Activity: Out of the entries that follow, copy each line containing "Lucca".

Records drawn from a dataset
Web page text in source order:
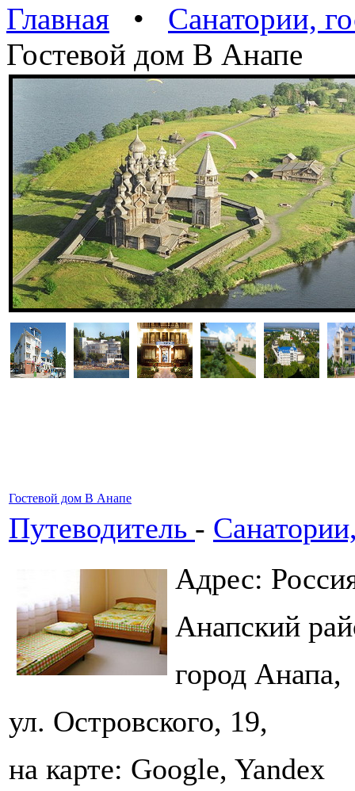
Главная • Санатории,
Гостевой дом В Анапе
Гостевой дом В Анапе
Путеводитель -
Адрес:
Анапский
город Анапа,
ул. Островского, 19,
на карте: Google, Yandex
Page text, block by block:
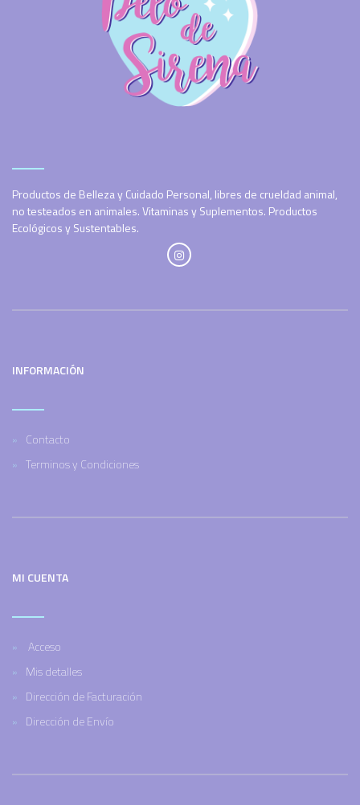
Productos de Belleza y Cuidado Personal, libres de crueldad animal,
no testeados en animales. Vitaminas y Suplementos. Productos
Ecológicos y Sustentables.
INFORMACIÓN
Contacto
Terminos y Condiciones
MI CUENTA
Acceso
Mis detalles
Dirección de Facturación
Dirección de Envío
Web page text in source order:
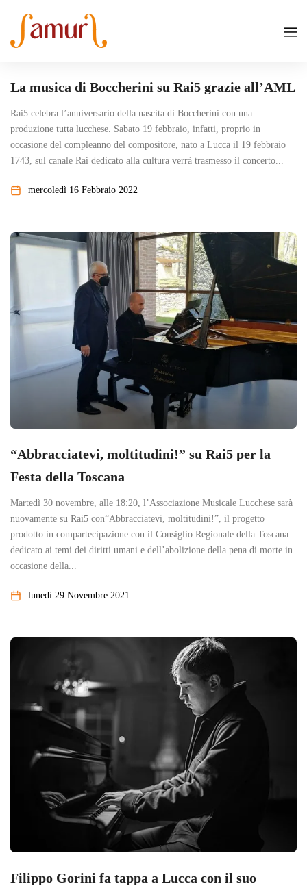
La musica di Boccherini su Rai5 grazie all’AML
Rai5 celebra l’anniversario della nascita di Boccherini con una
produzione tutta lucchese. Sabato 19 febbraio, infatti, proprio in
occasione del compleanno del compositore, nato a Lucca il 19 febbraio
1743, sul canale Rai dedicato alla cultura verrà trasmesso il concerto...
mercoledì 16 Febbraio 2022
“Abbracciatevi, moltitudini!” su Rai5 per la
Festa della Toscana
Martedì 30 novembre, alle 18:20, l’Associazione Musicale Lucchese sarà
nuovamente su Rai5 con“Abbracciatevi, moltitudini!”, il progetto
prodotto in compartecipazione con il Consiglio Regionale della Toscana
dedicato ai temi dei diritti umani e dell’abolizione della pena di morte in
occasione della...
lunedì 29 Novembre 2021
Filippo Gorini fa tappa a Lucca con il suo
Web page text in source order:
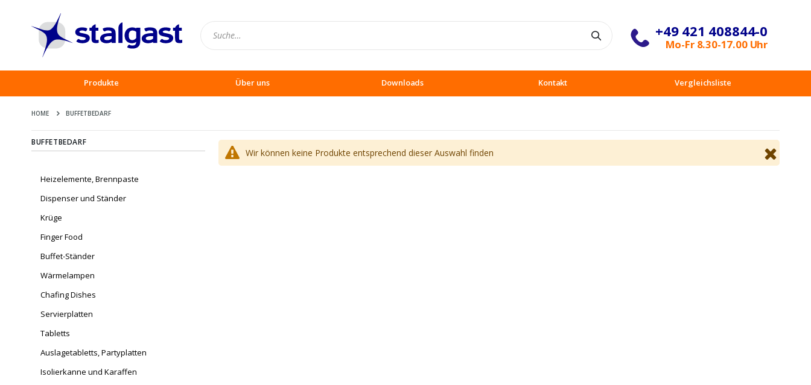
+49 421 408844-0
Mo-Fr 8.30-17.00 Uhr
Produkte Über uns Downloads Kontakt Vergleichsliste
HOME BUFFETBEDARF
Wir können keine Produkte entsprechend dieser Auswahl finden
BUFFETBEDARF
Heizelemente, Brennpaste
Dispenser und Ständer
Krüge
Finger Food
Buffet-Ständer
Wärmelampen
Chafing Dishes
Servierplatten
Tabletts
Auslagetabletts, Partyplatten
Isolierkanne und Karaffen
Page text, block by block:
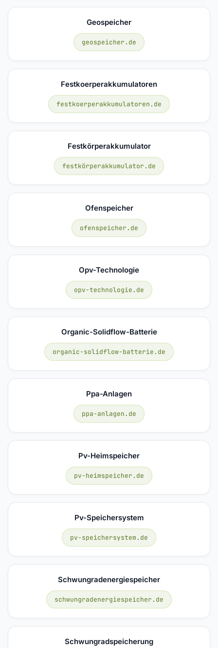
Geospeicher
geospeicher.de
Festkoerperakkumulatoren
festkoerperakkumulatoren.de
Festkörperakkumulator
festkörperakkumulator.de
Ofenspeicher
ofenspeicher.de
Opv-Technologie
opv-technologie.de
Organic-Solidflow-Batterie
organic-solidflow-batterie.de
Ppa-Anlagen
ppa-anlagen.de
Pv-Heimspeicher
pv-heimspeicher.de
Pv-Speichersystem
pv-speichersystem.de
Schwungradenergiespeicher
schwungradenergiespeicher.de
Schwungradspeicherung
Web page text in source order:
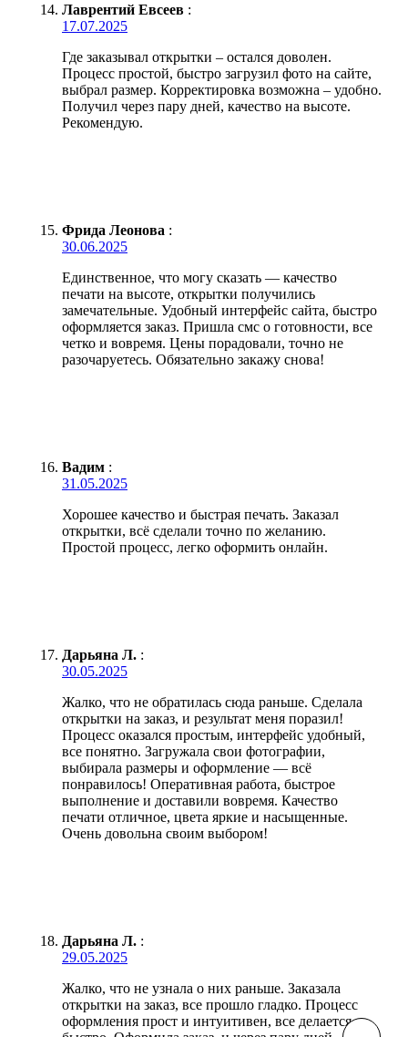
Лаврентий Евсеев :
17.07.2025
Где заказывал открытки – остался доволен.
Процесс простой, быстро загрузил фото на сайте,
выбрал размер. Корректировка возможна – удобно.
Получил через пару дней, качество на высоте.
Рекомендую.
Фрида Леонова :
30.06.2025
Единственное, что могу сказать — качество
печати на высоте, открытки получились
замечательные. Удобный интерфейс сайта, быстро
оформляется заказ. Пришла смс о готовности, все
четко и вовремя. Цены порадовали, точно не
разочаруетесь. Обязательно закажу снова!
Вадим :
31.05.2025
Хорошее качество и быстрая печать. Заказал
открытки, всё сделали точно по желанию.
Простой процесс, легко оформить онлайн.
Дарьяна Л. :
30.05.2025
Жалко, что не обратилась сюда раньше. Сделала
открытки на заказ, и результат меня поразил!
Процесс оказался простым, интерфейс удобный,
все понятно. Загружала свои фотографии,
выбирала размеры и оформление — всё
понравилось! Оперативная работа, быстрое
выполнение и доставили вовремя. Качество
печати отличное, цвета яркие и насыщенные.
Очень довольна своим выбором!
Дарьяна Л. :
29.05.2025
Жалко, что не узнала о них раньше. Заказала
открытки на заказ, все прошло гладко. Процесс
оформления прост и интуитивен, все делается
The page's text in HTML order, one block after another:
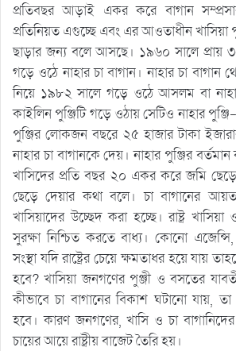
প্রতিবছর আড়াই একর করে বাগান
প্রতিনিয়ত এগুচ্ছে এবং এর আওতাধীন খাসিয়া
ছাড়ার জন্য বলে আসছে। ১৯৬০ সালে প্রায়
গড়ে ওঠে নাহার চা বাগান। নাহার চা
নিয়ে ১৯৮২ সালে গড়ে ওঠে আসলম বা
কাইলিন পুঞ্জিটি গড়ে ওঠায় সেটিও নাহার
পুঞ্জির লোকজন বছরে ২৫ হাজার টাকা
নাহার চা বাগানকে দেয়। নাহার পুঞ্জির
খাসিদের প্রতি বছর ২০ একর করে জমি ছেড়ে
ছেড়ে দেয়ার কথা বলে। চা বাগানের
খাসিয়াদের উচ্ছেদ করা হচ্ছে। রাষ্ট্র
সুরক্ষা নিশ্চিত করতে বাধ্য। কোনো
সংস্থা যদি রাষ্ট্রের চেয়ে ক্ষমতাধর হয়ে যায়
হবে? খাসিয়া জনগণের পুঞ্জী ও বসতের
কীভাবে চা বাগানের বিকাশ ঘটানো যায়, তা
হবে। কারণ জনগণের, খাসি ও চা
চায়ের আয়ে রাষ্ট্রীয় বাজেট তৈরি হয়।

Result of this task:
occasione del compleanno del compositore, nato a Lucca il 19 febbraio
Filippo Gorini fa tappa a Lucca con il suo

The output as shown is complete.